Range Bar Chart
Fibonacci Trader and Fibonacci/Galactic Trader Real Time Versions Only
The example stated are for illustrative purpose only, and should not be viewed as advice or guarantee of performance
Nicolellis Range Bars were conceived in 1995 by a Brazilian broker and trader - Vicente M. Nicolellis Jr.
During 13 years running a trading desk in Sao Paulo, where local markets tend to be volatile, he wrestled with the problem of how to handle this volatility and its variability.
Finally he concluded that the most promising approach would be to eliminate time from the equation, and just concentrate on price.
After all it is price that you trade (rather than time, unless it is an options market).
Essentially this reverts to the early days of Technical Analysis, and the use of Point an Figure Charts which just record price changes.
By using a constant range, ex. 10, and opening a new bar once that range is covered, one can also apply modern concepts of indicators, which are bar based.
In 1996 the concept was computerized, which meant that many more markets could be studied.

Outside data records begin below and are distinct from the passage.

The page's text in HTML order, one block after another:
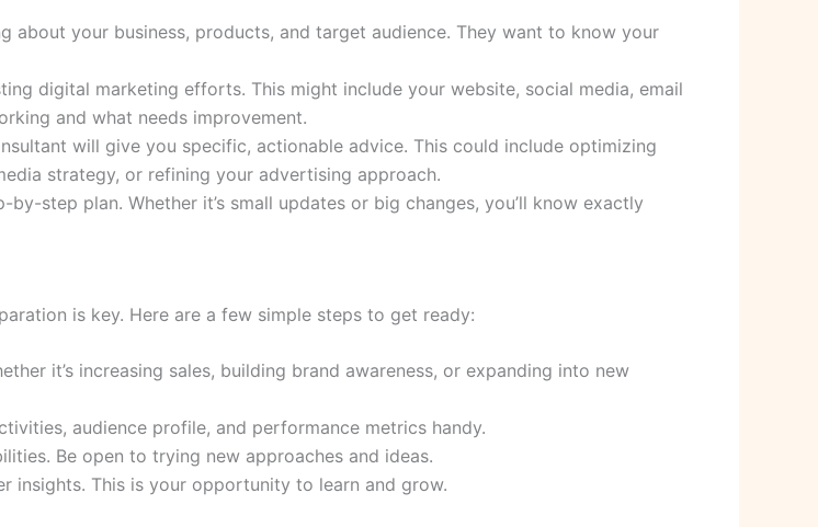
about your business, products, and target audience. They want to know your
digital marketing efforts. This might include your website, social media, email
and what needs improvement.
will give you specific, actionable advice. This could include optimizing
strategy, or refining your advertising approach.
by-step plan. Whether it’s small updates or big changes, you’ll know exactly
is key. Here are a few simple steps to get ready:
it’s increasing sales, building brand awareness, or expanding into new
audience profile, and performance metrics handy.
Be open to trying new approaches and ideas.
insights. This is your opportunity to learn and grow.
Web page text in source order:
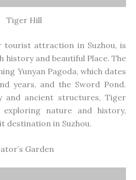
Tiger Hill
tourist attraction in Suzhou, is
history and beautiful Place. The
Yunyan Pagoda, which dates
years, and the Sword Pond.
and ancient structures, Tiger
nature and history,
destination in Suzhou.
Garden
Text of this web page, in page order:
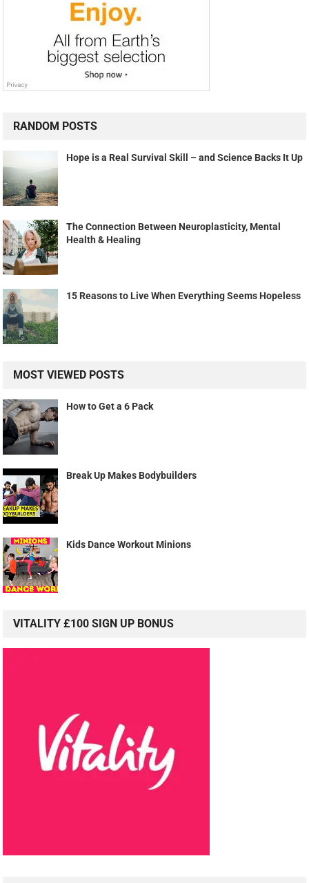
RANDOM POSTS
Hope is a Real Survival Skill – and Science Backs It Up
The Connection Between Neuroplasticity, Mental
Health & Healing
15 Reasons to Live When Everything Seems Hopeless
MOST VIEWED POSTS
How to Get a 6 Pack
Break Up Makes Bodybuilders
Kids Dance Workout Minions
VITALITY £100 SIGN UP BONUS
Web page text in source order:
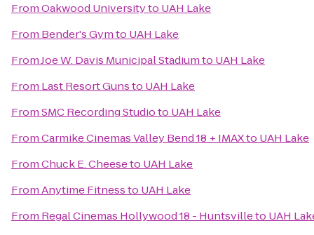
FromOakwood Universityto UAH Lake
From Bender's Gymto UAH Lake
FromJoe W. Davis Municipal Stadiumto UAH Lake
From Last Resort Gunsto UAH Lake
FromSMC Recording Studioto UAH Lake
FromCarmike Cinemas Valley Bend 18 + IMAXto UAH Lake
FromChuck E. Cheeseto UAH Lake
FromAnytime Fitnessto UAH Lake
From Regal Cinemas Hollywood 18 - Huntsvilleto UAH
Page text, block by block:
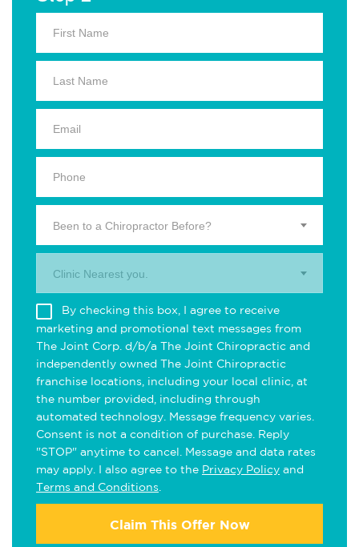
Been to a Chiropractor Before?
Clinic Nearest you.
By checking this box, I agree to receive
marketing and promotional text messages from
The Joint Corp. d/b/a The Joint Chiropractic and
independently owned The Joint Chiropractic
franchise locations, including your local clinic, at
the number provided, including through
automated technology. Message frequency varies.
Consent is not a condition of purchase. Reply
"STOP" anytime to cancel. Message and data rates
may apply. I also agree to the Privacy Policy and
Terms and Conditions
Claim This Offer Now

Experience in more than 20 years has shown that Nicolellis Range Bars are particularly good at focusing on and clarifying movement.

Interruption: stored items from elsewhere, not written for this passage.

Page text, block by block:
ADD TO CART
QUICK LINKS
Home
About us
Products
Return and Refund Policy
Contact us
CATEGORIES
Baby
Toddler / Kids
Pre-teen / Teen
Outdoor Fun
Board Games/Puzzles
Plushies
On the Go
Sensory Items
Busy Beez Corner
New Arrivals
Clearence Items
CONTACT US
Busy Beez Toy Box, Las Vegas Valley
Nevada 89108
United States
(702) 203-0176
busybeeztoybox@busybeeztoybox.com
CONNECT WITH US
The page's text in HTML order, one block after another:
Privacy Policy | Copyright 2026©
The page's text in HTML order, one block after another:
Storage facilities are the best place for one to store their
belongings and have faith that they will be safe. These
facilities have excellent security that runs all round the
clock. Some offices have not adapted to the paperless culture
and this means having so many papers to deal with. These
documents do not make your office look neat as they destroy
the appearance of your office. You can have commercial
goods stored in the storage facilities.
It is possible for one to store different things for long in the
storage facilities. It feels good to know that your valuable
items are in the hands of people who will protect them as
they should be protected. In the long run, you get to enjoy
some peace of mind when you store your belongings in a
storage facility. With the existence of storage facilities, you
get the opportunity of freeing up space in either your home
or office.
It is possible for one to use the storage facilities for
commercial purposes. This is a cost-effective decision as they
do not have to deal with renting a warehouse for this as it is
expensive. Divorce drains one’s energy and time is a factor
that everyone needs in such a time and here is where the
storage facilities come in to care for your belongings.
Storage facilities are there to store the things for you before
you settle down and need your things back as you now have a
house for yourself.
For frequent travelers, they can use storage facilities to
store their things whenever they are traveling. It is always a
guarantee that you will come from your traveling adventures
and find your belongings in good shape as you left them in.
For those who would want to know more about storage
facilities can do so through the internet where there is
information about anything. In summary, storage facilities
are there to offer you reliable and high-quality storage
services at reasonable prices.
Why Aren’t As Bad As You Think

The way in which a long meandering, horizontal "congestion" is condensed into a bar or two, concentrates attention on the essential underlying price movement while eliminating unnecessary "clutter" and "noise".

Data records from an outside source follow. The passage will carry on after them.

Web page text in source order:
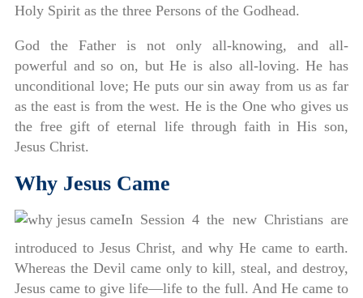
Holy Spirit as the three Persons of the Godhead.
God the Father is not only all-knowing, and all-
powerful and so on, but He is also all-loving. He has
unconditional love; He puts our sin away from us as far
as the east is from the west. He is the One who gives us
the free gift of eternal life through faith in His son,
Jesus Christ.
Why Jesus Came
In Session 4 the new Christians are
introduced to Jesus Christ, and why He came to earth.
Whereas the Devil came only to kill, steal, and destroy,
Jesus came to give life—life to the full. And He came to
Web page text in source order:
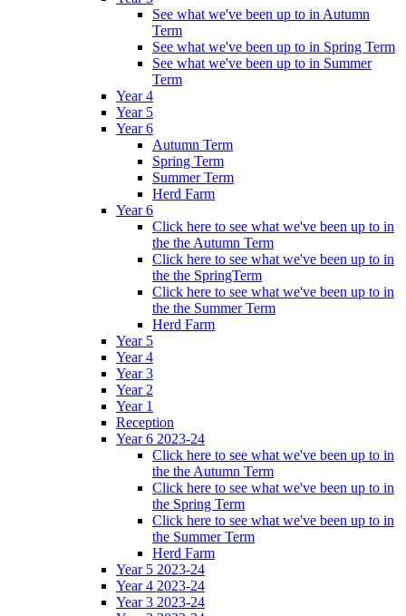
See what we've been up to in Autumn
Term
See what we've been up to in Spring Term
See what we've been up to in Summer
Term
Year 4
Year 5
Year 6
Autumn Term
Spring Term
Summer Term
Herd Farm
Year 6
Click here to see what we've been up to in
the the Autumn Term
Click here to see what we've been up to in
the the SpringTerm
Click here to see what we've been up to in
the the Summer Term
Herd Farm
Year 5
Year 4
Year 3
Year 2
Year 1
Reception
Year 6 2023-24
Click here to see what we've been up to in
the the Autumn Term
Click here to see what we've been up to in
the Spring Term
Click here to see what we've been up to in
the Summer Term
Herd Farm
Year 5 2023-24
Year 4 2023-24
Year 3 2023-24
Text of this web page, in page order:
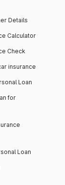
Details
Calculator
Check
insurance
Loan
for
Loan
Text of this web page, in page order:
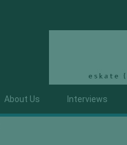
About Us Interviews
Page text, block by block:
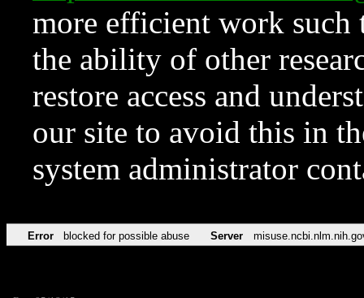
more efficient work such
the ability of other
restore access and
our site to avoid this in
system administrator
Error blocked for possible abuse Server
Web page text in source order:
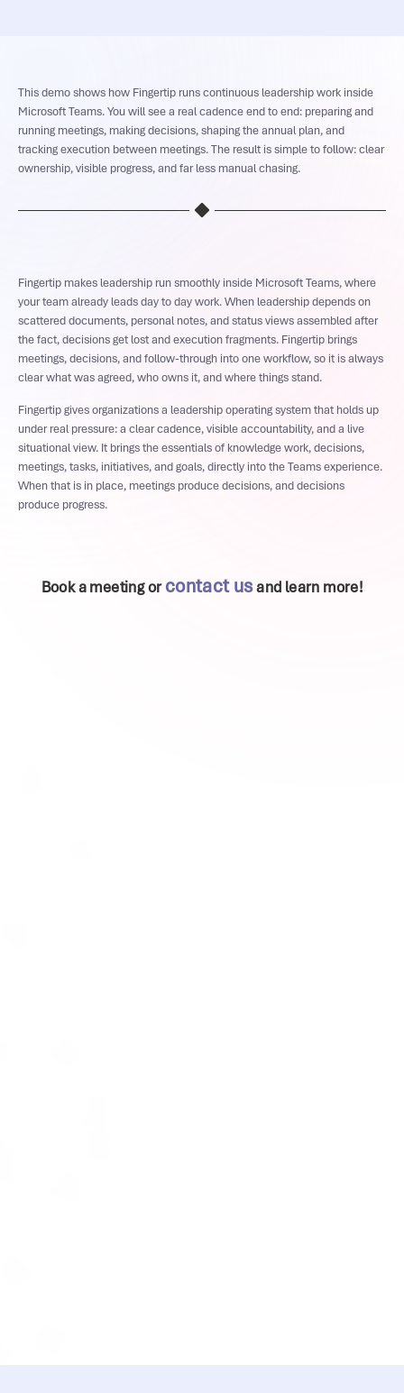
This demo shows how Fingertip runs continuous leadership work inside
Microsoft Teams. You will see a real cadence end to end: preparing and
running meetings, making decisions, shaping the annual plan, and
tracking execution between meetings. The result is simple to follow: clear
ownership, visible progress, and far less manual chasing.
Fingertip makes leadership run smoothly inside Microsoft Teams, where
your team already leads day to day work. When leadership depends on
scattered documents, personal notes, and status views assembled after
the fact, decisions get lost and execution fragments. Fingertip brings
meetings, decisions, and follow-through into one workflow, so it is always
clear what was agreed, who owns it, and where things stand.
Fingertip gives organizations a leadership operating system that holds up
under real pressure: a clear cadence, visible accountability, and a live
situational view. It brings the essentials of knowledge work, decisions,
meetings, tasks, initiatives, and goals, directly into the Teams experience.
When that is in place, meetings produce decisions, and decisions
produce progress.
Book a meeting orcontact usand learn more!

This also makes the use of Trendlines easier.
The range bars just look price, the bar does not close at a specific time but closes when a range is complete, then a new bar opens.
If you have a market that moves from 1 to 9, then 9 to 1, then 1 to 9 during 2 days, if you create a range bar chart of $10 you will only have a bar that goes from 1 to 9 during these 2 days and this bars is not closed. If the market moves to 10 then the bar closes and a new bar opens with open price at 10. This new bar now must have $10 range to close. Let’s say the market goes back to 6 and then up to 17, the last range bar closes at 16 (making a range bar from 6 to 16) a new bar opens with open price at 16 and this bars price is now 17. This new bar has now a range of $1 (16 to 17) and will wait until a complete $10 range to close.
This is interesting in a market in congestion; you can have days with no new bar opening, the next picture shows IBM in a 78 minute chart and in a $2.50 range bar chart.
Note that from 07/07 14:00 to 07/08 08:00 the regular 60 minute chart has 17 bars while the $5 range bar has just 3.
We used the True Rnage Average on the 60 minutes bar chart to find a proper range for that time, we choose $5.
Note how a stop and reverse indicator like the Triple Switch generates much less false signals.
The program has 2 ways to create Range Bars charts.
The first way uses the 1 minute bar data to create the range bar, then these range bars have some limitations.
A very small range, that is smaller than a normal range of a 1 minute bar will create problems. In real time the program will create more than 1 range bar on the same minute, but when recreating the bars this information does not exist.
Lets say the market moves in 1 minute from 1 to 3, then 3 to 1, then 1 to 3, if you create a range bar of $1.00 in real time as the market moves you will see, 2 bars for the first move from 1 to 3, then 2 bars more for the move from 3 to 1 and then 2 bars more for the move from 1 to 3, total of 6 range bars in 1 minute.
As you close the chart and reopen it, or as the chart is rebuilt, the information from the same 1 minute bar is only a market that had a low of 1 and a high of 3, with close at 3. The program will look to this 1 minute bar and will recreate just 2 bars, one bar from 1 to 2 and one bar from 2 to 3. This chart will then be different of what actually happen in real time.
Then we recommend that you have the ranges values bigger than the oscillation of the 1 minute bars.
To create a range bar check the box Range Bar, type the range you want on the R$ box. Next and highest period are fixed on daily and weekly.
The second way uses tick data to create the bars (version R46 or later).
Small ranges will be OK as the chart will use tick information
To create a Range Bar chart using tick data check the Range Bar checkbox and the Use Tick Data checkbox.
We used the True Rnage Average on the 60 minutes bar chart to find a proper range for that time, we choose $5.
Note how a stop and reverse indicator like the Triple Switch generates much less false signals.